**Task item:** Your answer should be each line of the entries that contains the word "processed", copied in full.
----
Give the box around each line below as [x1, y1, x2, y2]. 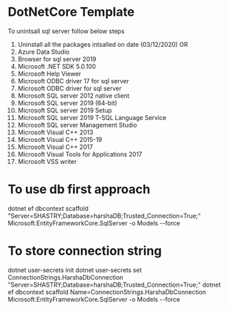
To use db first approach [8, 182, 150, 197]
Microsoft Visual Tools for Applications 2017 [17, 149, 143, 158]
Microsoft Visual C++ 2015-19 [17, 135, 102, 143]
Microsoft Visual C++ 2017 [17, 143, 93, 151]
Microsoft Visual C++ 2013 [17, 128, 93, 136]
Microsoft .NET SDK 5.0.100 [17, 62, 96, 70]
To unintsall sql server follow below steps [8, 27, 125, 35]
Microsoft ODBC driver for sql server [17, 84, 122, 92]
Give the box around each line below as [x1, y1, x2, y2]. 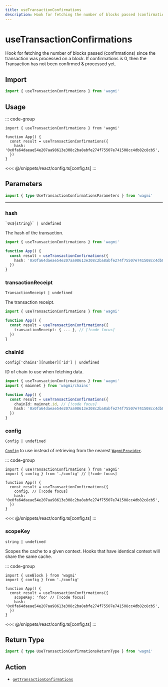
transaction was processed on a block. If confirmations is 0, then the [5, 56, 146, 62]
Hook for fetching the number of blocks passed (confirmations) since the [5, 50, 156, 56]
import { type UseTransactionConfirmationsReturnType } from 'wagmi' [5, 649, 153, 654]
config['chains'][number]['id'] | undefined [5, 360, 99, 365]
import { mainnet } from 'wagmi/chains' [5, 383, 91, 388]
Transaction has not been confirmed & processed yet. [5, 61, 116, 67]
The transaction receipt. [5, 299, 55, 305]
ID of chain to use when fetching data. [5, 369, 84, 375]
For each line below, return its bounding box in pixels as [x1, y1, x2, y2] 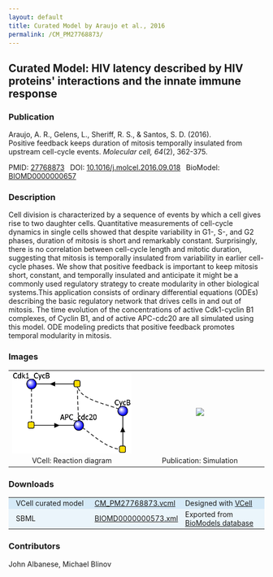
----
**Reply:**
transaction was processed on a block. If confirmations is 0, then the [5, 56, 146, 62]
Transaction has not been confirmed & processed yet. [5, 61, 116, 67]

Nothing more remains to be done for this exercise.